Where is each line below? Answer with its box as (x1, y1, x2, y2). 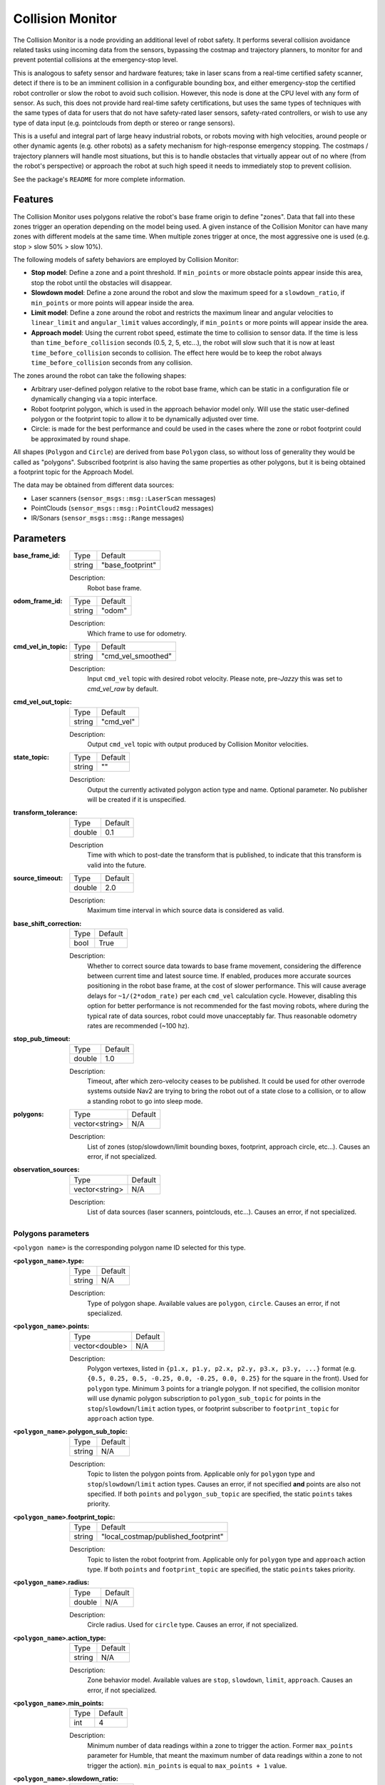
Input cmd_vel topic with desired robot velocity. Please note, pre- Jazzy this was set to (87, 675, 343, 683)
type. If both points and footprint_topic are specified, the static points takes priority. (87, 1564, 356, 1574)
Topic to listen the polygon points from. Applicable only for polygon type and (87, 1469, 315, 1478)
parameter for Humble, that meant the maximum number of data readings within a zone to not (87, 1751, 363, 1760)
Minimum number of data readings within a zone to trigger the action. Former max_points (87, 1741, 353, 1749)
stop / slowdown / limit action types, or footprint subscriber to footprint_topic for (87, 1404, 339, 1413)
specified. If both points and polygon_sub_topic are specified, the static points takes (87, 1489, 353, 1498)
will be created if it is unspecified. (87, 795, 187, 804)

◆ PROBLEM REQUIREMENTS ◆
Take every record and copy it word for word, dropping the pictures.

◆ RESULT OF THE EXERCISE ◆
Where is each line below? Answer with its box as (x1, y1, x2, y2). 
Input cmd_vel topic with desired robot velocity. Please note, pre- Jazzy this was set to (87, 675, 343, 683)
type. If both points and footprint_topic are specified, the static points takes priority. (87, 1564, 356, 1574)
Topic to listen the polygon points from. Applicable only for polygon type and (87, 1469, 315, 1478)
parameter for Humble, that meant the maximum number of data readings within a zone to not (87, 1751, 363, 1760)
Minimum number of data readings within a zone to trigger the action. Former max_points (87, 1741, 353, 1749)
stop / slowdown / limit action types, or footprint subscriber to footprint_topic for (87, 1404, 339, 1413)
specified. If both points and polygon_sub_topic are specified, the static points takes (87, 1489, 353, 1498)
will be created if it is unspecified. (87, 795, 187, 804)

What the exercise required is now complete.